We first test repeated Matching pennies, where the payoff matrix is given by:

Payoff (Optimizer, Learner)	H	T
H	(1, -1)	(-1, 1)
T	(-1, 1)	(1, -1)

The unique Nash equilibrium and the Stackelberg equilibria of this game all have $x=(1/2,1/2)^T$ .

We obtain the curve in OGD_vs_BS_mp.pdf. We can see that when both players are using OGD, the trajectory keeps oscillating and does not converge to the Nash equilibrium. In comparison, when the optimizer uses BS, it quickly learns its real underlying Stackelberg equilibrium (which is also the Nash) and commits to it, yielding a stable learning dynamics.

Constructed Game Instance 1:

Below we show that BS indeed yields a smaller Stackelberg regret than OGD. We construct the following instance:

Payoff (Optimizer, Learner)	L	R
U	(5, -2)	(0, 2)
D	(0, 3)	(3, -3)

The unique Stackelberg equilibrium action for the optimizer is $x=(3/5, 2/5)^T$ with Stackelberg value $3$ . The learning dynamics is shown in OGD_vs_BS_plot1.pdf or OGD_vs_BS_plot1_sep.pdf for separately plotted curves.
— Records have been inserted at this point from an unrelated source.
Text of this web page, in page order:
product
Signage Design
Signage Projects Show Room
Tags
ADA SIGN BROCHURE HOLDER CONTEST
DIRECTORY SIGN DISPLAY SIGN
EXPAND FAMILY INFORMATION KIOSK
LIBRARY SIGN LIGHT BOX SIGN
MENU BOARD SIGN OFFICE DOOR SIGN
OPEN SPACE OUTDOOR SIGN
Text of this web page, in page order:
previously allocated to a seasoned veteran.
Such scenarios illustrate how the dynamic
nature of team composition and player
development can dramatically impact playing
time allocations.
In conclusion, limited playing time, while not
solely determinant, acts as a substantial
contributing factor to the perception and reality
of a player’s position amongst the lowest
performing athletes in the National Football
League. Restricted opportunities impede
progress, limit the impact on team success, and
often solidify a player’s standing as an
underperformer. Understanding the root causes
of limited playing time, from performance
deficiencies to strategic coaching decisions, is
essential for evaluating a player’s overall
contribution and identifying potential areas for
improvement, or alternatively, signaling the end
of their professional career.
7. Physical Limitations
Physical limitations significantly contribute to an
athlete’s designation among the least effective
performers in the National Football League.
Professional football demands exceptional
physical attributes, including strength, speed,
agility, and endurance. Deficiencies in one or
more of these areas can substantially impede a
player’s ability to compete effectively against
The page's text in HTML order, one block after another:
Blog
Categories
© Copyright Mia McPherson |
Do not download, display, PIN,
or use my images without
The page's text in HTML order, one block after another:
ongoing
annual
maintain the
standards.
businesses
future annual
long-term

We notice again that when the optimizer is using OGD, the algorithm fails to converge. Also, after the optimizer commits to the pessimistic Stackelberg solution, the learner slowly converges to the best response induced by the Stackelberg equilibrium and steers the optimizer payoff close to the Stackelberg value, which is higher on average than the payoff using SGD.
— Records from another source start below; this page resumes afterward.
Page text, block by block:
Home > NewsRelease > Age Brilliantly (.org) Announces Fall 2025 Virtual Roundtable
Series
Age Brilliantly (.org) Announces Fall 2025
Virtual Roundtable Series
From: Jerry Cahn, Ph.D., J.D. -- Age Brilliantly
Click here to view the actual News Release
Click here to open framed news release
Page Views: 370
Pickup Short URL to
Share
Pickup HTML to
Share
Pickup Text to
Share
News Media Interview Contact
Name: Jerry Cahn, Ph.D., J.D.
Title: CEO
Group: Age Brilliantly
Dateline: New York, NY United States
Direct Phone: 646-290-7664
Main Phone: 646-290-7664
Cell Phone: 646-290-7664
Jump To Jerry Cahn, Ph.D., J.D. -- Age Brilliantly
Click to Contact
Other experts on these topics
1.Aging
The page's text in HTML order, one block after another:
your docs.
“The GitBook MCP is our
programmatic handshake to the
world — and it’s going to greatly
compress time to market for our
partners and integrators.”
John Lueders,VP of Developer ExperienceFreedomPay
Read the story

Constructed Game Instance 2:

Below we construct a game instance that has a unique Nash equilibrium to which OGD converges, and a unique Stackelberg equilibrium with higher optimizer utility than that of Nash:

Payoff (Optimizer, Learner)	L	R
U	(2, 1)	(0, 0)
D	(3, 0)	(1, 2)

The unique Nash equilibrium is $x=y=(0,1)^T$ , while the unique Stackelberg equilibrium is $x=(2/3, 1/3)^T, y=(1,0)^T$ . The optimizer payoff at Nash is $1$ , while its Stackelberg value is $2$ . The simulation result is shown in OGD_vs_BS_plot2.pdf. The plot above shows that even if both converges, BS and OGD converge to different equilibria, while BS yields a higher average payoff.

Empirical Simulation for Section 6.2

In this section we show the effectiveness of Algorithm 4 and illustrate the necessity of pessimism. Here we assume the optimizer is using Algorithm 2, but with different pessimism levels $d\in\{0.01, 0.02, 0.05\}$ . We assume that the learner is using Stochastic Mirror descent with KL regularizer. For each pure strategy of the optimizer, we set the number of steps for exploration to be $k=50$ . We consider the following game instance:

Payoff (Optimizer, Learner)	L	R
U	(0, 2)	(1, -2)
D	(5, -3)	(0, 3)

The unique Stackelberg equilibrium of this game is $x=(3/5, 2/5)^T$ with optimizer payoff $2$ .
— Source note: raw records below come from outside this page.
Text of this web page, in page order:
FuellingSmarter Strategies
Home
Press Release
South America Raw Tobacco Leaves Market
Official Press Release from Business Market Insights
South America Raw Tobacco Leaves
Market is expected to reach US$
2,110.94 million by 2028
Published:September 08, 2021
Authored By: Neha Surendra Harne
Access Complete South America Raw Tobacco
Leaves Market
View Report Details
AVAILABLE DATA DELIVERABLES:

We plot the payoffs and strategies of both player at each time step with different $d$ in KLestimation_plot1.pdf. We can see that for larger $d$ , the optimizer is being more pessimistic and chooses an action that is farther away from the Stackelberg equilibrium. Although leading to a lower Stackelberg value, for the less pessimistic choices of $d$ , since the committed optimizer strategy $\tilde{x}$ is too close to the Stackelberg equilibrium where the learner is indifferent from all mixed strategies, the gradients of the learner payoff will be extremely small and thus takes a lot longer to converge, leading to a lower payoff before convergence.

We appreciate further discussions and are happy to address any additional questions you may have.

Thank you again for your efforts and suggestions,

Authors

最终决定Accept (poster)

2025-05-01

After somewhat extensive discussion with the authors, all reviewers agree the paper should be accepted. I'd encourage the authors to consider the various feedback and discussions as they create the final version of the paper.